# Computerwurm befällt Netzwerke von CNN und NewYorkTimes



## stieglitz (17 August 2005)

http://www.spiegel.de/netzwelt/technologie/0,1518,370060,00.html


> In den USA verbreitet sich ein Computervirus, das Windows-Rechner angreift. Die Virus-Attacke war in der Nacht live im Fernsehen zu bestaunen: Bei CNN führten aufgeregte Redakteure ihre verrückt spielenden Computer vor. Auch andere Medien-Unternehmen waren betroffen.


Dazu habe ich noch ein Yellow Alert von Trend Micro


> YELLOW ALERT - WORM_RBOT.CBQ - 17.08.2005 (Yellow Alert):
> 
> 
> 
> ...


Und hier natürlich auch:
http://www.heise.de/newsticker/meldung/62874


----------



## Captain Picard (17 August 2005)

*Re: Computerwurm befällt Netzwerke von CNN und New York Tim*



			
				stieglitz schrieb:
			
		

> http://www.spiegel.de/netzwelt/technologie/0,1518,370060,00.html
> 
> 
> > In den USA verbreitet sich ein Computervirus, das Windows-Rechner angreift. Die Virus-Attacke war in der Nacht live im Fernsehen zu bestaunen: Bei CNN führten aufgeregte Redakteure ihre verrückt spielenden Computer vor. Auch andere Medien-Unternehmen waren betroffen.


nach den Erfahrungen mit Sasser und Lovesan ist es schon erstaunlich wie schlampig deren Sysadmins 
offensichtlich arbeiten.  Die Warnung vor Zotop und  der  Hinweis, dass dringend der Patch erforderlich ist , ist seit Tagen bekannt 


			
				Heise schrieb:
			
		

> Nach Informationen der Antiviren-Hersteller läuft der Wurm nicht nur auf Windows 2000, sondern kann, auf Systemen mit Windows 95/98/Me, NT4 und Windows XP gestartet, diese Systeme nutzen, um andere Rechner, die übers Netz erreichbar sind, zu infizieren.
> ..
> Anwender sollten so schnell wie möglich die von Microsoft herausgegebenen Patches für die jüngst bekannt gewordenen Sicherheitslücken, darunter das Leck in der Plug&Play-Schnittstelle, installieren


http://www.microsoft.com/technet/security/advisory/899588.mspx
http://www.microsoft.com/technet/security/bulletin/MS05-039.mspx


> Recommendation: Customers should apply the update immediately.


cp


----------



## stieglitz (17 August 2005)

> Nachdem bereits am Wochenende die ersten Varianten auftauchten, sehen sich die Anti Viren-Spezialisten nun mit einer ganzen Welle neuer Versionen konfrontiert, die durch Updates der AV-Datenbanken allein kaum noch gestoppt werden können.
> 
> *Jeweils nach wenigen Minuten tauche ein neuer Zotob-Wurm auf*, hieß es beim japanischen Unternehmen Trend Micro. "Wir sind noch immer damit beschäftigt, Infektionsberichte zu sichten", sagte Joe Hartmann, Direktor der Antivirus Research-Gruppe der Firma. Das Auftreten der Maleware wurde weltweit beobachtet, Symptome zeigen sich beispielsweise in mehrfachen spontanen Neustarts von Rechnern.

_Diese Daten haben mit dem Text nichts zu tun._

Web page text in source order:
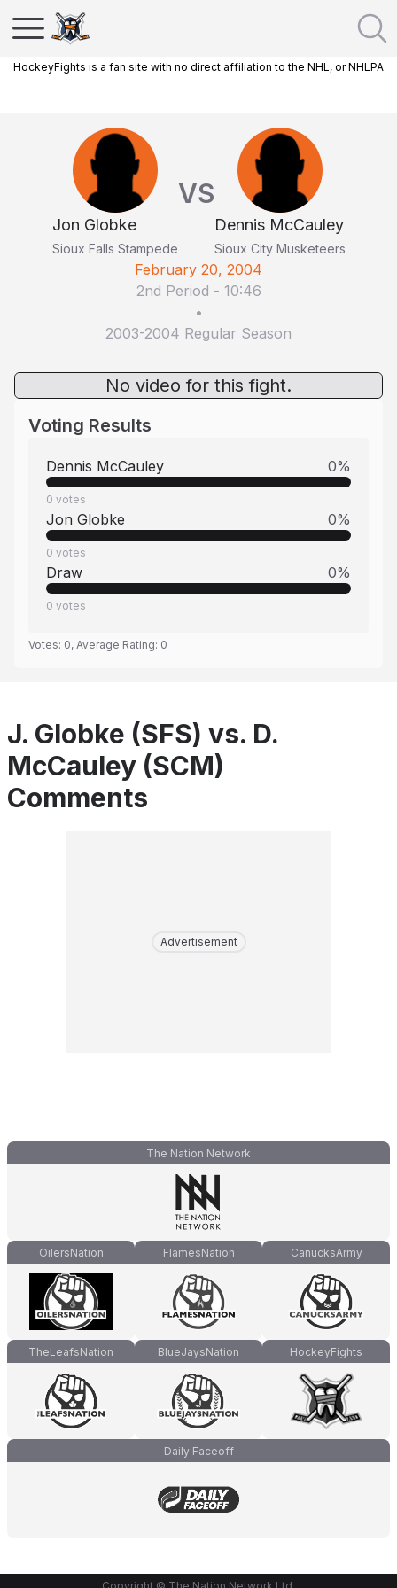
HockeyFights is a fan site with no direct affiliation to the NHL, or NHLPA
Jon Globke
Sioux Falls Stampede
VS
Dennis McCauley
Sioux City Musketeers
February 20, 2004
2nd Period - 10:46
•
2003-2004 Regular Season
No video for this fight.
Voting Results
Dennis McCauley 0%
0 votes
Jon Globke 0%
0 votes
Draw 0%
0 votes
Votes: 0, Average Rating: 0
J. Globke (SFS) vs. D.
McCauley (SCM)
Comments
Advertisement
The Nation Network
OilersNation FlamesNation CanucksArmy
TheLeafsNation BlueJaysNation HockeyFights
Daily Faceoff

http://de.internet.com/index.php?id=2037608&section=Security

Wenn die Viren so schnell mutieren, ist das natürlich schon ein Problem.
Wir z.B. daten stündlich die Neuen Vireninformationen ab. Aber wenn einer ganz neu ist, kann er schon mal durchrutschen.
Auch die neuesten Windows-Patches werden bei uns laufend aufgespielt. Da danach jedoch ein Neustart des Servers erforderlich ist, was im lfd. Betrieb nicht immer möglich ist, kann das schon mal zu Zeitverzögerungen führen. Und wenn alles dumm läuft, kann man schon mal infiziert werden.


----------



## Captain Picard (17 August 2005)

es war seit Tagen bekannt.  Nochmal,  nach Lovesan und Sasser ist das alles keine Entschuldigung mehr 
Dringend heißt dringend, der Verlust an Arbeitzeit ist 10mal größer, wenn ein ganzes Firmennetzwerk infiziert wird.  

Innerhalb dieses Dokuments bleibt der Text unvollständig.